● **Task to complete**
Could you copy exactly the lines below, beginning at the line with "Njemački turist ni" and stopping after the line with "Los protagonistas (209, 139)", with no pictures?

● **Supplied data**

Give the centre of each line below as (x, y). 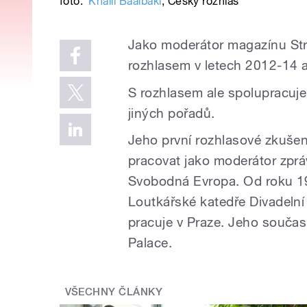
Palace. (150, 243)
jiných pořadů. (174, 113)
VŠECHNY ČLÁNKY (114, 292)
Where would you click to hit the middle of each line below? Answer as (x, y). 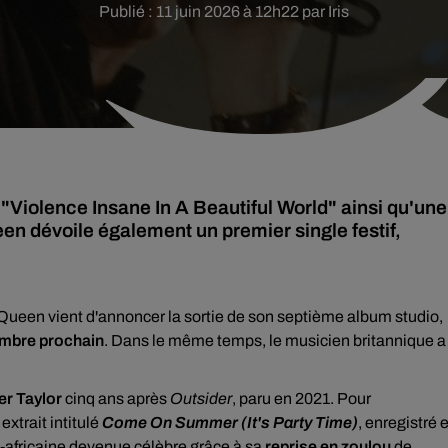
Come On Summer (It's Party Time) (230, 422)
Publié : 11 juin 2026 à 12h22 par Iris (224, 11)
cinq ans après (116, 398)
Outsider (201, 398)
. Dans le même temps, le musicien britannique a (275, 340)
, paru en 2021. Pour (301, 398)
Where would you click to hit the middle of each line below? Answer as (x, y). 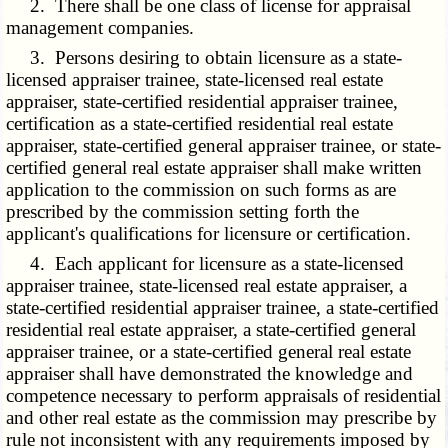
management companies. (100, 28)
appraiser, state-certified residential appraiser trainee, (202, 102)
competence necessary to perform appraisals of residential (224, 396)
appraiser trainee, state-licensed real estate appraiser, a (207, 286)
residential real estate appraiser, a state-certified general (211, 330)
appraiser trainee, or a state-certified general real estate (209, 352)
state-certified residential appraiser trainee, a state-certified (223, 308)
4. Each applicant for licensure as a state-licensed (205, 264)
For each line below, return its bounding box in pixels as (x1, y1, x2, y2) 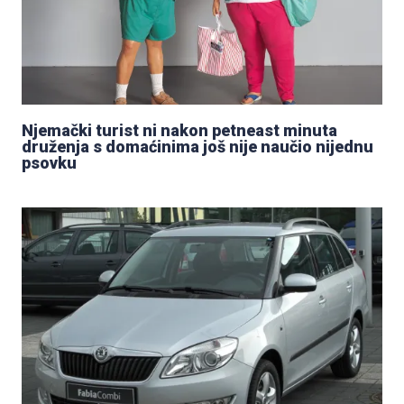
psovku (22, 152, 77, 172)
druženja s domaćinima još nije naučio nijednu (22, 136, 373, 156)
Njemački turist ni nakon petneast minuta (22, 120, 337, 140)
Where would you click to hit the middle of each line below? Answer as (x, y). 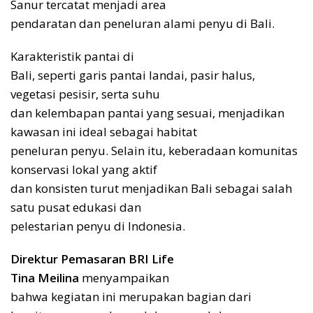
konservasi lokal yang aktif (84, 169)
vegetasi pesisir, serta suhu (85, 94)
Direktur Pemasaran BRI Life (92, 259)
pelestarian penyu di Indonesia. (98, 226)
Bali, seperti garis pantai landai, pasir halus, (133, 75)
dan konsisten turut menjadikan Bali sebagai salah (151, 188)
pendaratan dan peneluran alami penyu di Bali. (143, 23)
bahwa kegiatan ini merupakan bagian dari (131, 296)
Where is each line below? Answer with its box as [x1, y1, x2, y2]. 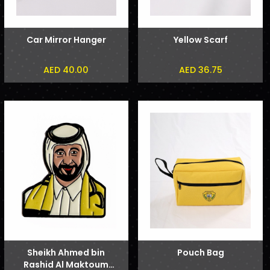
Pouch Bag [177, 246, 224, 259]
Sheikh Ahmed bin [27, 246, 105, 259]
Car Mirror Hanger [26, 33, 106, 46]
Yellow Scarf [173, 33, 228, 46]
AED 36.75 [178, 63, 222, 76]
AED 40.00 [43, 63, 89, 76]
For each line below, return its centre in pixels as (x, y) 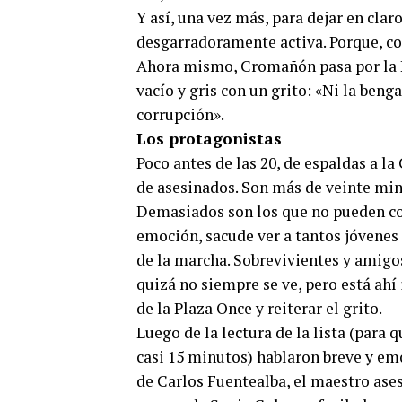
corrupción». (180, 114)
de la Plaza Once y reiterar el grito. (259, 308)
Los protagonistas (209, 139)
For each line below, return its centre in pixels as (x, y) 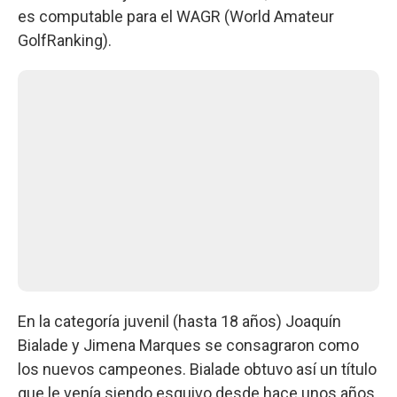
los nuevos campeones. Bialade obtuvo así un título (197, 370)
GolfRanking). (65, 41)
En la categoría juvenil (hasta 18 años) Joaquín (179, 322)
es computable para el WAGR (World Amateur (176, 17)
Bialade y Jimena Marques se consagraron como (188, 346)
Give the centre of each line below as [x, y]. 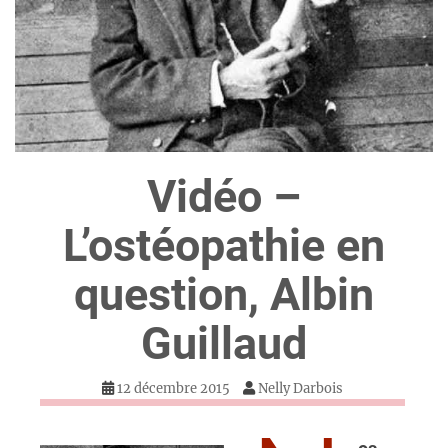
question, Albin [224, 295]
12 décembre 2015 [173, 389]
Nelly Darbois [300, 389]
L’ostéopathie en [224, 246]
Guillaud [224, 344]
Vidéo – [224, 197]

● **Reply to the task**
Njemački turist ni nakon petneast minuta (22, 120, 337, 140)
Where would you click to hit the middle of each line below? Answer as (x, y). 
konservasi lokal yang aktif (84, 169)
vegetasi pesisir, serta suhu (85, 94)
Direktur Pemasaran BRI Life (92, 259)
pelestarian penyu di Indonesia. (98, 226)
Bali, seperti garis pantai landai, pasir halus, (133, 75)
dan konsisten turut menjadikan Bali sebagai salah (151, 188)
pendaratan dan peneluran alami penyu di Bali. (143, 23)
bahwa kegiatan ini merupakan bagian dari (131, 296)
Where is each line below? Answer with its box as [x1, y1, x2, y2]. 
Pouch Bag [177, 246, 224, 259]
Sheikh Ahmed bin [27, 246, 105, 259]
Car Mirror Hanger [26, 33, 106, 46]
Yellow Scarf [173, 33, 228, 46]
AED 36.75 [178, 63, 222, 76]
AED 40.00 [43, 63, 89, 76]
For each line below, return its centre in pixels as (x, y) 
corrupción». (180, 114)
de la Plaza Once y reiterar el grito. (259, 308)
Los protagonistas (209, 139)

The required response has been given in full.